§ **Action item**: Copy nothing past the line containing "here to log in.". Transcribe every line of the listing below up to and including it, from the first, except pictures.

§ **Entries supplied**:

______

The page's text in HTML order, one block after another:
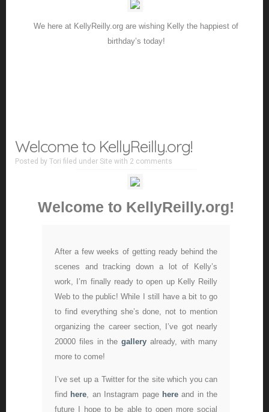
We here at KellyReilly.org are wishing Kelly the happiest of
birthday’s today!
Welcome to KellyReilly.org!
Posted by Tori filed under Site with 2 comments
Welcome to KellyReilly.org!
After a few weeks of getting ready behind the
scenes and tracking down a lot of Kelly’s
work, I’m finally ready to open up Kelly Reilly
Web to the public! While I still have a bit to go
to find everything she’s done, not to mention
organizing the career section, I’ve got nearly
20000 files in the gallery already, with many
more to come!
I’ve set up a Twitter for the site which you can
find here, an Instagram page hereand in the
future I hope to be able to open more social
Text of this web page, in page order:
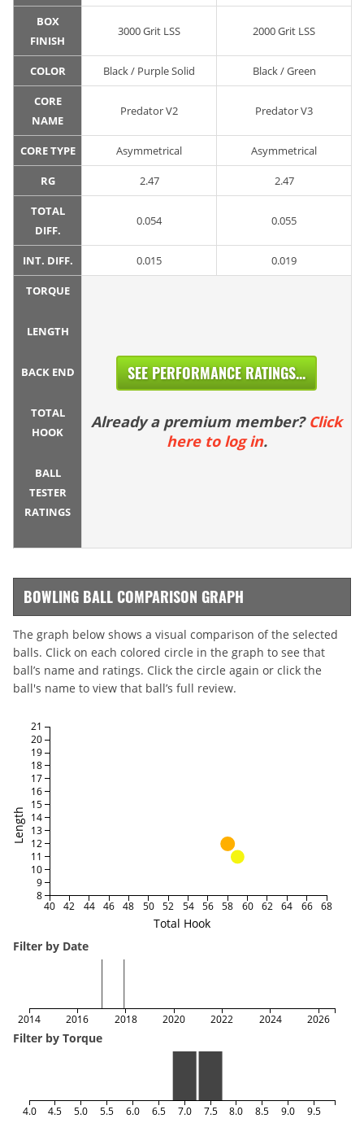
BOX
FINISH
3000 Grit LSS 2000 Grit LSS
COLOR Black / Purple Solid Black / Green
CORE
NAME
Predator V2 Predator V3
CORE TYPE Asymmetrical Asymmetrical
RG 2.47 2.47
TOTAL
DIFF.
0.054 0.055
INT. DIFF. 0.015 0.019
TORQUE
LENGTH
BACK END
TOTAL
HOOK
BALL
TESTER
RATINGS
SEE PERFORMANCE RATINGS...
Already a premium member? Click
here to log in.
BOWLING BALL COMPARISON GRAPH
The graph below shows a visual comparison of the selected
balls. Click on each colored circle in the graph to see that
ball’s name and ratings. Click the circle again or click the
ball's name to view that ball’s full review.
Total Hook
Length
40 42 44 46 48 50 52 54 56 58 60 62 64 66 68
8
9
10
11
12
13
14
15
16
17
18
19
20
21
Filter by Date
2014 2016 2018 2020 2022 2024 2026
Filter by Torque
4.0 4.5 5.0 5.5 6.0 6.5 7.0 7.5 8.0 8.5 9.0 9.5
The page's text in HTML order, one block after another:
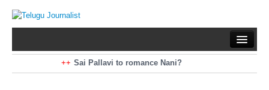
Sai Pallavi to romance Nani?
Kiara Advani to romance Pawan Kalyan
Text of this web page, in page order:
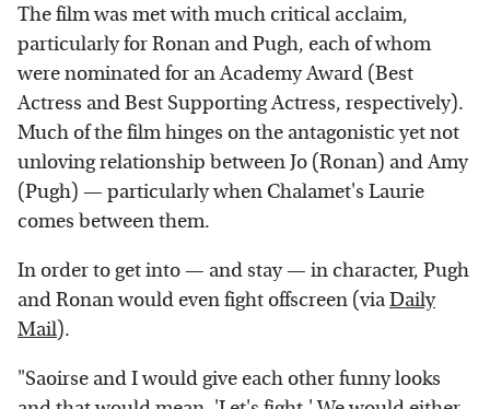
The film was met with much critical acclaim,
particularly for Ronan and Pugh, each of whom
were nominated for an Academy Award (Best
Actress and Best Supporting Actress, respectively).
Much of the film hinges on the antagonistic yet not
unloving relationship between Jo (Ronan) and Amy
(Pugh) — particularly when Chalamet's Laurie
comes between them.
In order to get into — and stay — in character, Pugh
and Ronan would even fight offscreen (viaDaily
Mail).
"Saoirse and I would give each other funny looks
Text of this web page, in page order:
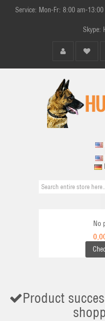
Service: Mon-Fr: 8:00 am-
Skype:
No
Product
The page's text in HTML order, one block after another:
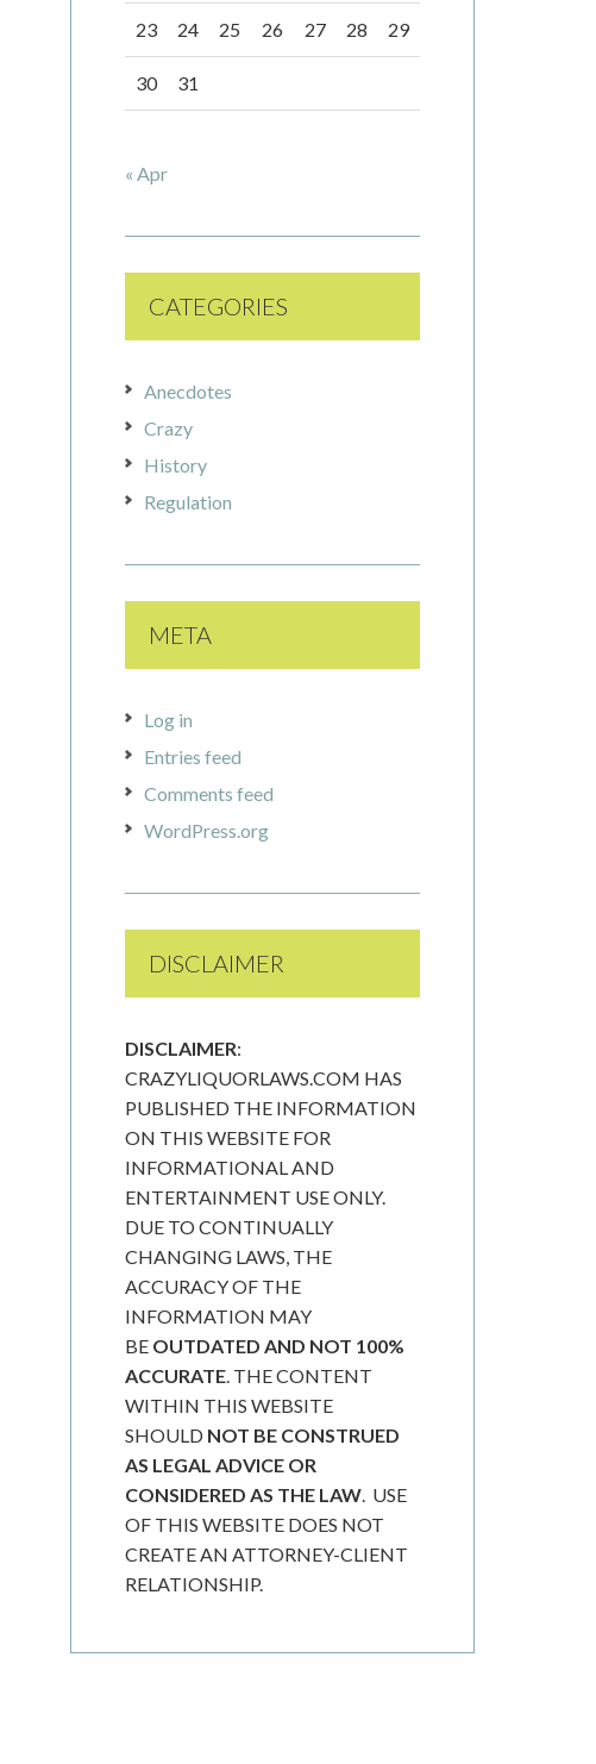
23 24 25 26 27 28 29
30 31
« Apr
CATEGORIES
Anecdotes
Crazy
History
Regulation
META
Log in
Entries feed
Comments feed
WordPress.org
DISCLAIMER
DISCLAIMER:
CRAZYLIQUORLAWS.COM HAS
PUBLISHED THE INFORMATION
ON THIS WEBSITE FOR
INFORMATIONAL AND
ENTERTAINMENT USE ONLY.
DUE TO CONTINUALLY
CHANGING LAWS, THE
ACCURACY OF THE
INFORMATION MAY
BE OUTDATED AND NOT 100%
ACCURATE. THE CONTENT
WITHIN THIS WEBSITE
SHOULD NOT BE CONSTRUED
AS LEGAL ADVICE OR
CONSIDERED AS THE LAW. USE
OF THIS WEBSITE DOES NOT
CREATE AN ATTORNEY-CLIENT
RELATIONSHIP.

______

§ **Written response**:
The page's text in HTML order, one block after another:
We here at KellyReilly.org are wishing Kelly the happiest of
birthday’s today!
Welcome to KellyReilly.org!
Posted by Tori filed under Site with 2 comments
Welcome to KellyReilly.org!
After a few weeks of getting ready behind the
scenes and tracking down a lot of Kelly’s
work, I’m finally ready to open up Kelly Reilly
Web to the public! While I still have a bit to go
to find everything she’s done, not to mention
organizing the career section, I’ve got nearly
20000 files in the gallery already, with many
more to come!
I’ve set up a Twitter for the site which you can
find here, an Instagram page hereand in the
future I hope to be able to open more social
Text of this web page, in page order:
BOX
FINISH
3000 Grit LSS 2000 Grit LSS
COLOR Black / Purple Solid Black / Green
CORE
NAME
Predator V2 Predator V3
CORE TYPE Asymmetrical Asymmetrical
RG 2.47 2.47
TOTAL
DIFF.
0.054 0.055
INT. DIFF. 0.015 0.019
TORQUE
LENGTH
BACK END
TOTAL
HOOK
BALL
TESTER
RATINGS
SEE PERFORMANCE RATINGS...
Already a premium member? Click
here to log in.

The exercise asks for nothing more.